Some suggest that the internet and social media have replaced the older print and electronic media, but the available research does not support that suggestion. If “hundreds of millions of people” really were doing politics on social media, I would share Hanson’s worries, but such a claim overstates the number of social media activists by several orders of magnitude. A 2013 Facebook study that tracked Bing toolbar searches found that 96 percent of the users clicked on zero or one opinion column in a three-month period.
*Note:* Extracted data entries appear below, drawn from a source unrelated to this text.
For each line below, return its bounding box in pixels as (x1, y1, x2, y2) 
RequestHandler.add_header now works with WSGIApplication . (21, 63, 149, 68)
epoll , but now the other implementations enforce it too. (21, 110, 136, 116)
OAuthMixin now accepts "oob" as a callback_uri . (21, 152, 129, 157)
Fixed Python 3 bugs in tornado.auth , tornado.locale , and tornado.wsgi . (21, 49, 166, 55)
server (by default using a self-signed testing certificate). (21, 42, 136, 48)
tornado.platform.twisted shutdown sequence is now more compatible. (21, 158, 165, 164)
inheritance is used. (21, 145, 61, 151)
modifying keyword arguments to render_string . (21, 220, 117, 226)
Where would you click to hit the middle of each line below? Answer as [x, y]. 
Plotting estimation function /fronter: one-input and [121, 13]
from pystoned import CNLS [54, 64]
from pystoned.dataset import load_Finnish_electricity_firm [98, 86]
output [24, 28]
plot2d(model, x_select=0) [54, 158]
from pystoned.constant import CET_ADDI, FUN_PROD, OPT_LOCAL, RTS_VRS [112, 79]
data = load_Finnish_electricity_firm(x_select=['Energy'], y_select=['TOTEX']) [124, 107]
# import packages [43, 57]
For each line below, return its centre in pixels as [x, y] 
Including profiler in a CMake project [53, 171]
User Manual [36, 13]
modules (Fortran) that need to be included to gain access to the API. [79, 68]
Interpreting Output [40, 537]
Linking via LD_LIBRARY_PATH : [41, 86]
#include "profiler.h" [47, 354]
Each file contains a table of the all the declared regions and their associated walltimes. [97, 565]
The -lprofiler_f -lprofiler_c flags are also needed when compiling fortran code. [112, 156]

In 2017 the Pew Research Center reported that less than four percent of adults consider Twitter an important source of news. (Twitter audiences are exaggerated, but for what it’s worth, President Trump reportedly has 53 million followers; Katie Perry has about twice that many.) Studies of fake news conclude that its impact is minimal.
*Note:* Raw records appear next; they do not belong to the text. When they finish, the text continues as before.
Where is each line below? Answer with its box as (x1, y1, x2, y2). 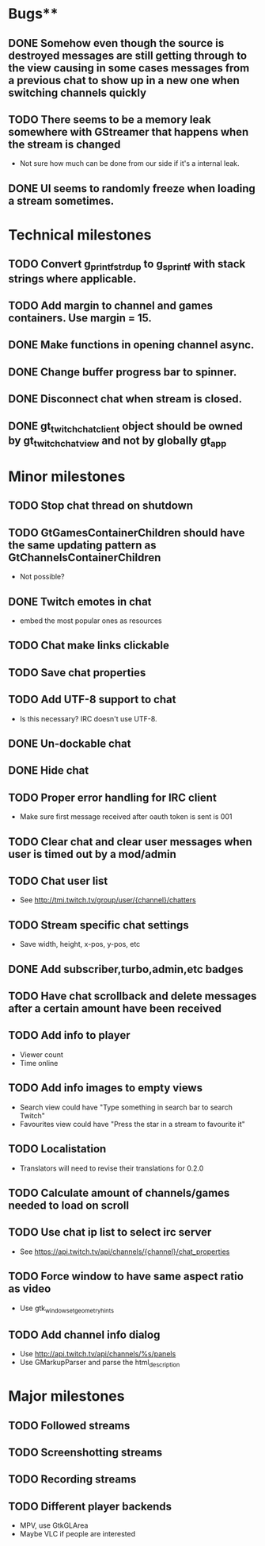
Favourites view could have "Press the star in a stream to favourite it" (19, 1119, 245, 1129)
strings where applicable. (8, 271, 137, 286)
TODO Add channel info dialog (8, 1328, 161, 1341)
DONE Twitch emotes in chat (8, 594, 152, 608)
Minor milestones (8, 467, 126, 486)
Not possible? (19, 572, 65, 582)
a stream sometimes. (8, 194, 115, 207)
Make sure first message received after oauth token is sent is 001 (19, 812, 233, 821)
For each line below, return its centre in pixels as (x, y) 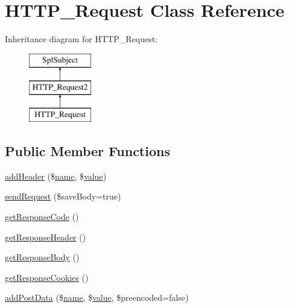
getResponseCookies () (47, 277)
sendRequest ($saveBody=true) (63, 196)
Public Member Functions (87, 151)
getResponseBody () (42, 257)
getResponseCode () (42, 217)
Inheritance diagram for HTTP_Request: (81, 39)
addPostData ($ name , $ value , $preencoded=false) (97, 297)
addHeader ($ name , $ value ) (56, 176)

Researchers have studied the concept of “filter bubbles” or “ideological silos.” This is the fear that the availability of politically slanted media outlets on the internet allows people to isolate themselves and consume only news and opinion consistent with their ideological preferences. Research like the Facebook study noted above fails to find much reason for concern, mainly because most Americans don’t search out any political news, let along limit themselves to ideologically congenial news. Other research finds that internet audiences are, in fact, less politically homogeneous than people’s face-to-face networks. In my personal experience I’ve concluded that the two kinds of people most likely to exist in ideological silos are academics and journalists.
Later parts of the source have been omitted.